If you followed the naive model on a daily basis, you would have seen the same steady upward projection like in the week by week totals. But over the last week the numbers actually started decreasing, but only by a fraction. Because it appears we are at the peak, the point at which I said the model would start doing a better job.
Recall that this is only a naive model whose only assumption is that the reported numbers—and not necessarily actual numbers—follow a standard shape. That’s it. We started with it because so many people were going on and on about exponential increases and doubling times—everybody forgetting it is impossible for these increases to be sustained. The exponential shape is wrong.
Our shape is right (though for about a month the slope was off), and if I were to do it all over I’d certainly not estimate the model raw, and instead use prior estimates for the parameters—as a good Bayesian would—from an outbreak that looked like it might be similar. Like from Swine flu (see below). Ah well, I leave this as a class exercise.
Expert Model Performance
Maybe you don’t recall, but back in February, many were predicting tens of millions of deaths across the globe.
A model used at Johns Hopkins in a simulation of a generic outbreak (not the coronavirus) from late in 2019 predicted some 65 million deaths. This was used by some to predict coronavirus numbers, though it was not the model’s original intention. Other early models using “AI” (fancy statistical models with impressive sounding names), said 53 million. Bill Gates came in with the smallest early prediction of 33 million. Another IT pro said 43 million. The figure of 50 million was popular.
There were others. Such as the Ferguson model, which we have dissected before. Do you remember how it was said based on that model we’d have 1 to 2 million dead—if we didn’t follow instructions? In the USA alone.
If we follow instructions, the official model—whatever it was—-on 1 April said “White House projects 100K to 240K US deaths from virus“.
President Donald Trump on Tuesday warned Americans to brace for a “hell of a bad two weeks” ahead as the White House projected there could be 100,000 to 240,000 deaths in the U.S. from the coronavirus pandemic even if current social distancing guidelines are maintained.
Even if. Again, this Birx said “said pandemic forecasts initially predicted 1.5 million to 2.2 million deaths in the U.S.” If we didn’t obey.
People are beginning to question the models. One report complained:
White House officials have refused to explain how they generated the figure – a death toll bigger than the United States suffered in the Vietnam War or the Sept. 11, 2001, terrorist attacks. They have not provided the underlying data so others can assess its reliability, and have not provided long-term strategies to lower that death count…
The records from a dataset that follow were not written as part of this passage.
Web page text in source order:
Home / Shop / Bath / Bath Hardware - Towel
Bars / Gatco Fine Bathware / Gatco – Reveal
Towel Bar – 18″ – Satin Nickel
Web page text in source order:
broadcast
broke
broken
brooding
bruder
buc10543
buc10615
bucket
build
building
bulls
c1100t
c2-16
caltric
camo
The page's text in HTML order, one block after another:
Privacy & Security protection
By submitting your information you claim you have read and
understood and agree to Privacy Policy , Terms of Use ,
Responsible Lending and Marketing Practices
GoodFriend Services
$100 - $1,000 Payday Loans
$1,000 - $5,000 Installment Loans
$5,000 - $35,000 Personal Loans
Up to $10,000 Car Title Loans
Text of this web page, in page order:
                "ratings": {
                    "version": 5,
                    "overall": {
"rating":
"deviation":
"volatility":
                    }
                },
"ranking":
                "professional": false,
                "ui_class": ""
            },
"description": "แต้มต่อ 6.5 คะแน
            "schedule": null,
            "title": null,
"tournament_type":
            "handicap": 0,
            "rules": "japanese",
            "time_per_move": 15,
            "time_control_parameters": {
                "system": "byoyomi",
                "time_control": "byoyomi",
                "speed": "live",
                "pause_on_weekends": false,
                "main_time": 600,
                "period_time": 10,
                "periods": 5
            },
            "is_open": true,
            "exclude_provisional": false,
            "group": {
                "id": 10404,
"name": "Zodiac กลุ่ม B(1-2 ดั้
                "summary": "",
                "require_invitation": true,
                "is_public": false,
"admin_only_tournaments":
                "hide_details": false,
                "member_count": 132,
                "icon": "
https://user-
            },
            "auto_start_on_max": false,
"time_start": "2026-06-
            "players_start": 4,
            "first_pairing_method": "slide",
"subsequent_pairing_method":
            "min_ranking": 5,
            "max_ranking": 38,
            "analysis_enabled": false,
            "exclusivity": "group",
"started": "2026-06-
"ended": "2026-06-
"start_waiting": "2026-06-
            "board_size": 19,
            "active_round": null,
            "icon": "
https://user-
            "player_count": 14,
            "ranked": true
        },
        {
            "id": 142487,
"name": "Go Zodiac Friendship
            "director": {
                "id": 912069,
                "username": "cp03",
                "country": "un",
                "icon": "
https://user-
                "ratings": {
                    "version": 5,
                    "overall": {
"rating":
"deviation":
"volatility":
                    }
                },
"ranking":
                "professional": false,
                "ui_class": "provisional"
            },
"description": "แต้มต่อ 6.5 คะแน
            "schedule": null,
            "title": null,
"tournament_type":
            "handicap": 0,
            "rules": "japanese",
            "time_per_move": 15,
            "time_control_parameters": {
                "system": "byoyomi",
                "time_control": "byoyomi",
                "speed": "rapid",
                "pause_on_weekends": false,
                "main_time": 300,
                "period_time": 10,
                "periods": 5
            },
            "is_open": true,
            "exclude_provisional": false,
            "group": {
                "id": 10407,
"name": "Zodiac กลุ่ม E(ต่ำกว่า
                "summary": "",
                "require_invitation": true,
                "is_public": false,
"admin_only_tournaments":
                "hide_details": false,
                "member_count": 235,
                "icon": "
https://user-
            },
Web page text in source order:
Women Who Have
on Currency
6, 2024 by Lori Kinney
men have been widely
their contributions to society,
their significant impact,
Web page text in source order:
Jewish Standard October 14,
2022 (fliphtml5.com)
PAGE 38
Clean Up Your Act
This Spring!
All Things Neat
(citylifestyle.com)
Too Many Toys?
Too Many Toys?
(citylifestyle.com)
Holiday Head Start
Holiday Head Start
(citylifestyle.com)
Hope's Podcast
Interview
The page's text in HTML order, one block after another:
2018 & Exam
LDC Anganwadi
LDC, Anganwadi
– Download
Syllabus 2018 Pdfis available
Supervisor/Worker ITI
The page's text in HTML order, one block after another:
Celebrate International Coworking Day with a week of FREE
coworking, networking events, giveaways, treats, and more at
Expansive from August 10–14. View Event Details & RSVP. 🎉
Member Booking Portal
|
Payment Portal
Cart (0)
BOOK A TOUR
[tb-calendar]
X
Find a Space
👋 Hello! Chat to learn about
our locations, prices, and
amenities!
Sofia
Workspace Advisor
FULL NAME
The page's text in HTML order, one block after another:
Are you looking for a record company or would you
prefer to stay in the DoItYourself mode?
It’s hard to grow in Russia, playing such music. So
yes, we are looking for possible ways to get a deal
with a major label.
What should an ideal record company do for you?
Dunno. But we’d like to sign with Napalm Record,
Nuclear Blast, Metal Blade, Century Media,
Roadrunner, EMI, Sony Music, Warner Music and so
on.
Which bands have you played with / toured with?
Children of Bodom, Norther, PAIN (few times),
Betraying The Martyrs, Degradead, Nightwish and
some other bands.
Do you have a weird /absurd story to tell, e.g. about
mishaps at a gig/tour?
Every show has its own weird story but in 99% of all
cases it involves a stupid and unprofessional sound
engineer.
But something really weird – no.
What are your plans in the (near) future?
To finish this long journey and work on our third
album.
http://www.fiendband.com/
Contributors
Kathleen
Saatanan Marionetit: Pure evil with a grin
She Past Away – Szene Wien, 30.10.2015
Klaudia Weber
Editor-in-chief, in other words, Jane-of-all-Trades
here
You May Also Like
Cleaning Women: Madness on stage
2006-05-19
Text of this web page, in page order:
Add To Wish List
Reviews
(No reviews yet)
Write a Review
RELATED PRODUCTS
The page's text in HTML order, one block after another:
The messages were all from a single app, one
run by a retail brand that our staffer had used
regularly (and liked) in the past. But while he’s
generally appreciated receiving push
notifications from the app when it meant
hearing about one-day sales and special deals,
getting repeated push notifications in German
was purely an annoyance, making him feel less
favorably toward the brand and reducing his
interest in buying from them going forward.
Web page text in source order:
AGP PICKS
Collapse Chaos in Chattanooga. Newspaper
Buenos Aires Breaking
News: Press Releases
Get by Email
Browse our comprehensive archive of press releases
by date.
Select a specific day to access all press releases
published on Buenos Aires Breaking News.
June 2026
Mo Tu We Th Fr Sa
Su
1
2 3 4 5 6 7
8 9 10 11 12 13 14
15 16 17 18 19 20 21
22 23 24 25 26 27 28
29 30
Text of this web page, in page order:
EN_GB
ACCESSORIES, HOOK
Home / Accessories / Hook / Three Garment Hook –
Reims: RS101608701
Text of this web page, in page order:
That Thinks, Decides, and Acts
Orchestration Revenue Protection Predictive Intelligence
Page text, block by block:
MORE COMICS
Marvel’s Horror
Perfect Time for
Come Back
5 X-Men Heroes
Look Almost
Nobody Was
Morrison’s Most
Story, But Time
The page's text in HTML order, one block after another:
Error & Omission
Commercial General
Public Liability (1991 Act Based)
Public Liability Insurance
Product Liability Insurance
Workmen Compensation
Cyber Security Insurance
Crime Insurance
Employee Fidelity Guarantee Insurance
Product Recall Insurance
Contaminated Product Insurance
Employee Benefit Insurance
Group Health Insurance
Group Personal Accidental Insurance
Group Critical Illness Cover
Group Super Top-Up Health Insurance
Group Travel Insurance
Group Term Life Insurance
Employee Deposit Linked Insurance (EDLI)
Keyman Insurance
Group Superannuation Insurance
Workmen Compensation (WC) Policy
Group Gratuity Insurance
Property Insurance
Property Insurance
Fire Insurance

At a task force meeting this week, according to two officials with direct knowledge of it, Anthony Fauci, director of the National Institute of Allergy and Infectious Diseases, told others that there are too many variables at play in the pandemic to make the models reliable: “I’ve looked at all the models. I’ve spent a lot of time on the models. They don’t tell you anything. You can’t really rely upon models.”
You can’t really rely upon models? Golly!
Certainly not Fauci’s models: “Dr. Fauci claimed that AIDS might be transmissible by ‘routine close contact.’ (May 5, 1983, issue of the Journal of the American Medical Association). (Michael Fumento, The Myth of Heterosexual AIDS, p. 237).”
These did not age well. pic.twitter.com/T8zBZzeuiO
— BrendanEich (@BrendanEich) April 6, 2020
You’ll have to click on that to maximize the pics, but it appears the median peak deaths per day was projected at 2,271, and another from about 1,200 to 3,500 (I’m eyeballing these).
Okay, enough of all that. Save it all for another day: we still have to cover blown hospitalization models, blown ventilators models, etc.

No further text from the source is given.